_DATASET ENTRIES_:
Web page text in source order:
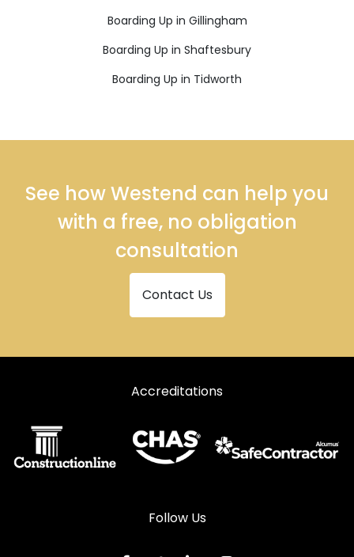
Boarding Up in Gillingham
Boarding Up in Shaftesbury
Boarding Up in Tidworth
See how Westend can help you
with a free, no obligation
consultation
Contact Us
Accreditations
Follow Us

_WHAT TO PRODUCE_: Please copy out each line of the material that holds the string "Boarding".

_SOLUTION TO THE EXERCISE_:
Boarding Up in Gillingham
Boarding Up in Shaftesbury
Boarding Up in Tidworth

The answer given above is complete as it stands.